К концу дня двое из моих агентов информаторов, которых я послал в фабричные кварталы, докладывают мне, что беспощадная жестокость репрессии привела в уныние рабочих, и они повторяют: "Довольно нам идти на убой на Невской проспекте".
Но другой информатор сообщает мне, что один гвардейский полк, Волынский, отказался стрелять. Это является новым элементом в положении и напоминает мне зловещее предупреждение 31 октября прошлого года.
Чтобы отдохнуть от всей работы и всей суеты, которые мне доставил этот день (потому что меня осаждала своими тревогами французская колония), я отправляюсь после обеда выпить чашку чаю у графини П., которая живет на улице Глинки. Расставаясь с ней около одиннадцати часов, я узнаю, что манифестации продолжаются перед Казанским собором и у Гостиного двора. Поэтому, чтобы вернуться в посольство, я считаю благоразумным обогнуть по Фонтанке. Едва мой автомобиль выехал на набережную, как я замечаю ярко освещенный дом, перед которым дожидается длинный ряд экипажей. Это - вечер супруги князя Леона Радзивилла в полном разгаре; проезжая мимо, я узнаю автомобиль великого князя Бориса.
По словам Ренака де-Мелана, много веселились и в Париже 5 октября 1789 года.
Понедельник, 12 марта.
В полдевятого утра, когда я кончал одеваться, я услышал странный и продолжительный гул, который шел как будто от Александровского моста. Смотрю: мост, обычно такой оживленный, пуст. Но почти тотчас же на том конце; который находится на правом берегу Невы, показывается беспорядочная толпа с красными знаменами, между тем как с другой стороны спешит полк солдат.
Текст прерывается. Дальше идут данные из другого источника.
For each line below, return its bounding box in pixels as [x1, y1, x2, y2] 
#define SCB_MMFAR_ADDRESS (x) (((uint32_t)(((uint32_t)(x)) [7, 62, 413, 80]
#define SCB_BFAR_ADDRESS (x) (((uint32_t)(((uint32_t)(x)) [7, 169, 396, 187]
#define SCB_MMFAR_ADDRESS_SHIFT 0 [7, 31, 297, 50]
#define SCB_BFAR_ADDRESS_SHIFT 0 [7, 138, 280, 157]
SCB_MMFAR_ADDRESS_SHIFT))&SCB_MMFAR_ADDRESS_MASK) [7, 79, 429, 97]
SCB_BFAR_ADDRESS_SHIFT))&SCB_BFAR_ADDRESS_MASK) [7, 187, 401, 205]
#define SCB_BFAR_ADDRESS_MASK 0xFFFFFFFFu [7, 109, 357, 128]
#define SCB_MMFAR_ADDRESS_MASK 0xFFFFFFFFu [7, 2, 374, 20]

Так и кажется, что сейчас произойдет столкновение. В действительности, обе массы сливаются в одну. Солдаты братаются с повстанцами.
Несколько минут спустя приходят мне сообщить, что гвардейский Волынский полк взбунтовался сегодня ночью, убил своих офицеров и обходил город, призывая народ в революции, пытаясь увлечь оставшиеся верными войска.
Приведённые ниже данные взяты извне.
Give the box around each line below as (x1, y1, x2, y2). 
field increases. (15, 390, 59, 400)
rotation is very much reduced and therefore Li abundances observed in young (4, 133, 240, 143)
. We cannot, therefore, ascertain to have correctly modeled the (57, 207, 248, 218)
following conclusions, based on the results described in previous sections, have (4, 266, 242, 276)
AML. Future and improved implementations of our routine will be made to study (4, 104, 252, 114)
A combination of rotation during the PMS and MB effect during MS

В десять часов сильная перестрелка и зарево пожара приблизительно на Литейном проспекте, который находится в двух шагах от посольства. Затем тишина.
В сопровождении моего военного атташе, подполковника Лавернь, я отправляюсь посмотреть, что происходит. Испуганные обыватели бегут по всем улицам. На углу Литейного невообразимый беспорядок. Солдаты вперемежку с народом строят баррикаду. Пламя вырывается ив здания Окружного суда. С треском валятся двери арсенала. Вдруг треск пулемета прорезывает воздух; это регулярные войска только что заняли позицию со стороны Невского проспекта. Повстанцы отвечают. Я достаточно видел, чтобы не сомневаться больше на счет того, что готовится. Под градом пуль я возвращаюсь в посольство с Лавернь, который из кокетства спокойно и медленно прошел к самому опасному месту.
Около половины двенадцатого я отправляюсь в министерство иностранных дел, а по дороге захожу за Бьюкененом.
Я осведомляю Покровского о том, что я только что видел.
- В таком случае, - говорит он, - это еще серьез нее, чем я думал.
Он сохраняет, однако, полное спокойствие, которое получает оттенок скептицизма, когда он излагает мне меры, на которые решились сегодня ночью министры:
- Сессия Думы отложена на апрель, и мы отправили императору телеграмму, умоляя его немедленно вернуться. За исключением г. Протопопова, мои коллеги и я полагали, что необходимо безотлагательно установить диктатуру, которую следовало бы вверить генералу, пользующемуся некоторым престижем в глазах армии, например, генералу Рузскому.
Я отвечаю, что, судя по тому, что я видел сегодня утром, верность армии уже слишком поколеблена, чтобы возлагать все надежды на спасение, на "сильную власть", и что "немедленное назначение министерства, внушающего доверие Думы, мне кажется более, чем когда-либо, необходимым; потому нельзя больше терять ни одною часа. Я напоминаю, что в 1789 г., в 1830 г., в 1848 г. три французские династии были свергнуты, потому что _с_л_и_ш_к_о_м_ _п_о_з_д_н_о_ поняли смысл и силу направленного против них движения. Я добавляю, что в таких серьезных обстоятельствах, представитель союзной Франции имеет право подать императорскому правительству совет, касающийся внутренней политики.
Покровский нам отвечает, что он лично разделяет наше мнение, но что присутствие Протопопова в совете министров парализует всякое действие.
Я спрашиваю его:
- Неужели же нет никого, кто мог бы открыть императору глаза на это положение?
Он делает безнадежный жест:
- Император слеп!
Глубокое страдание изображается на лице этого честного человека, этого прекрасного гражданина, чью прямоту сердца, патриотизм и бескорыстие я никогда не в состоянии буду достаточно восхвалить.